As the folks at Spend Matters point out, the AP automation market is attracting attention and capital.
- Bill.com has a $12 billion market cap and sports a Price to Sales ratio of 57x.
- Stampli raised $50 million from Insight Partners, bringing its total capital haul to $87 million.
- An AP automation company called Glantus went public in the UK this week.
Any time a company in a market I follow goes public, I’m excited to see the resulting bonanza of information. It’s even more exciting because I have never heard of Glantus.
Who is Glantus?
It turns out I had not heard of Glantus for several reasons:
- The company is headquartered in the UK.
- Glantus is a roll-up of four smaller companies: Software Dimensions, Dynistics, Total Audit Solutions, and most recently, JPD financial.
- The company is still very small. Glantus had revenues of €8.1 million for the year ended 2020.
- To date, the company is more of a recovery audit business than an AP automation business, as we shall see.

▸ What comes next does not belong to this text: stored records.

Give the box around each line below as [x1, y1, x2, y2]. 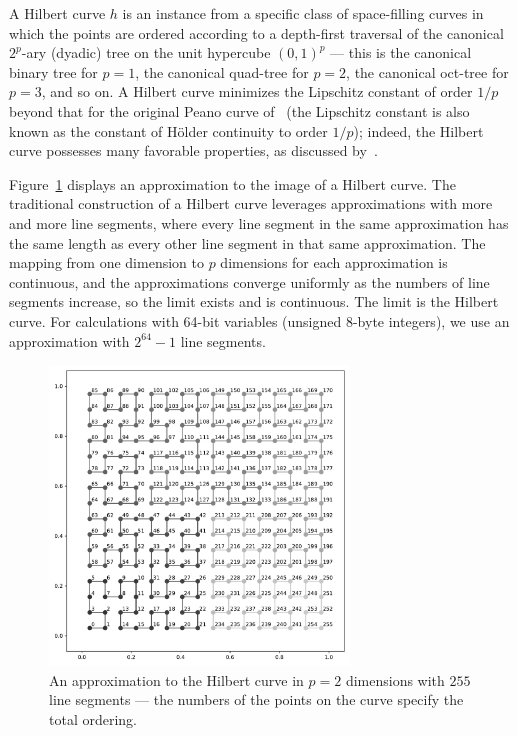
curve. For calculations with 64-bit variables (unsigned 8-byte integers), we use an [9, 310, 510, 331]
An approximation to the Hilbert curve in [49, 669, 304, 690]
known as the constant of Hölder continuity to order [9, 120, 328, 141]
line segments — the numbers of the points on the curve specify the [49, 689, 464, 710]
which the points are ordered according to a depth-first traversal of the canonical [9, 22, 504, 43]
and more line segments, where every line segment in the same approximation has [9, 212, 509, 233]
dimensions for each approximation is [220, 252, 448, 273]
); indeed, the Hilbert [353, 120, 484, 141]

Of the €8 million in revenue, €5.9 million came from the latest three acquisitions.
Glantus Topline and Bottomline
So far, the company has proven the ability to acquire companies and take out costs. Its ability to grow organically is not yet proven.
As you can see, the company has great inorganic growth on the top line, but not on a proforma basis. Appropriately, the term “organic growth” appears in the company’s admission document (like an S-1), only in reference to future plans!
What does Glantus do?
Glantus competes in three markets: AP Audit and Recovery, AP Automation, and Spend Analysis. The company provides a nice graphic to capture the competitive set in each market:
If you dig into the financial notes, you will find that nearly two-thirds of revenue is in the recovery audit business. This is transactional revenue based on a percentage of the revenue recovered for Glantus’s clients. (Glantus provides an example of a 30% recovery fee.) At this point, only about 30% of the company’s revenue comes from subscription software.
Valuation
Glantus has a market cap of approximately €42 million. That’s 5x revenue and 20x Adjusted EBITDA. This is a modest valuation relative to revenue for a SaaS company these days. On the other hand, for a recovery audit firm, it is much more aggressive. The largest player in recovery audits in the US (PRGX) sold at the end of 2020 for about 1.3x revenue and 7x EBITDA.
Summary
If you think Glantus will continue to acquire and integrate companies to crank up the EBITDA and/or upsell its customers into subscription software for AP automation and spend analytics, you might be inclined to nibble at this one. If you think the company remains largely a recovery business, you might stay on the sidelines. Which is it?